Trener Adrian Siemieniec wybrał następujące zestawienie presonalne na pierwszą odsłonę rywalizacji: Abramowicz - Sacek, Skrzypczak, Stojinović, Moutinho, Kubicki, Silva, Hansen, Churlinov, Imaz, Pululu. Drużyna z Chorwacji występuje w bieżącej edycji Ligi Mistrzów. Jak Żółto-Czerwoni wyglądali na tle renomowanego rywala? Początek spotkania to odważna gra Jagiellonii. W pierwszym kwadransie oglądaliśmy między innymi groźny strzał zza pola karnego Jesusa Imaza. Piłka po uderzeniu Hiszpana poszybowała obok bramki Dinama. Szansę na gola miał też Michal Sacek, ale strzał Czecha został zablokowany.
Później starcie wyrównało się. Dinamo posyłało sporo dośrodkowań w pole karne Jagiellonii, z których niewiele wynikało. Defensywa Jagi spisywała się bez zarzutu. Po pół godzinie gry nastąpiły dwie zmiany w szeregach mistrzów Polski. Murawę opuścili Dusan Stojinović i Tomas Silva, a pojawili się na niej Dimitrios Retsos i Marcin Listkowski.
Chwilę później musiał wykazać się Sławek Abramowicz, który efektowną paradą zapobiegł stracie gola po strzale głową jednego z rywali. Zaraz potem bramkarz Jagi złapał piłkę po uderzeniu zza pola karnego Martina Baturiny.

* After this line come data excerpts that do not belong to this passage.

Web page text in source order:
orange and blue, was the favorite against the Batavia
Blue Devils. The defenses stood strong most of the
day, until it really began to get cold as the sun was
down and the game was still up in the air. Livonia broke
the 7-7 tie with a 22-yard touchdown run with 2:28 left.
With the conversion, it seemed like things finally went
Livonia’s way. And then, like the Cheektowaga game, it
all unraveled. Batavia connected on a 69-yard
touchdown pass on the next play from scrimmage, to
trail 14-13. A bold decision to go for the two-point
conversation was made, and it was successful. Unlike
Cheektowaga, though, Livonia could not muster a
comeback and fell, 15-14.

Podobnie było tuż przed końcem pierwszej odsłony, gdy nasz golkiper wyciągnął się jak struna i sparował piłkę na rzut rożny. Pierwsza połowa zakończyła się bezbramkowym remisem.
Po zmianie stron Jagiellonia wyszła w zmienionym składzie. Od pierwszych minut wyglądało to następująco: Stryjek - Kovacik, Skrzypczak, Retsos, Polak, Kubicki, Silva, Listkowski, Villar, Hansen, Diaby Fadiga.
Początek drugiej odsłony rozpoczął się bardzo dobrze dla Jagiellonii. Miki Villar wyłożył piłkę na strzał Silvie, który technicznym strzałem w długi róg askoczył golkipera Chorwatów.
Dinamo podrażnione straconym golem mocniej zaatakowało i po godzinie gry był już remis. Luka Stojković strzałem głową wykorzystał dośrodkowanie i złe wyjście z bramki Maksymiliana Stryjka.
Żółto-Czerwoni powinni ponownie wyjść na prowadzenie w 67. minucie. Po błędzie w wyprowadzeniu piłki rywali przed szansą stanął Silva, ale tym razem Portugalczyk przegrał pojedynek sam na sam z bramkarzem.
W 73. minucie Chorwaci zagrozili po uderzeniu z dystansu i lekkim rykoszecie, ale Stryjek nie miał problemów z interwencją. Zaraz potem na strzał za pola karnego zdecydował się Lamine DIaby Fadiga, jednak próba Francuza została zablokowana przez defensorów Dinama.
W ostatniej minucie regulaminowego czasu gry groźny strzał oddał Sandro Kulenović, ale Stryjek uratował Jagiellonię przed stratą gola bardzo dobrą interwencją. Chwilę później sędziujący spotkanie Jarosław Przybył zakończył mecz. Jagiellonia zremisowała 1:1 z Dinamem Zagrzeb.
Kolejny mecz kontrolny Duma Podlasia rozegra w najbliższą niedzielę (19.01), a jej rywalem będzie CSKA 1948 Sofia z Bułgarii.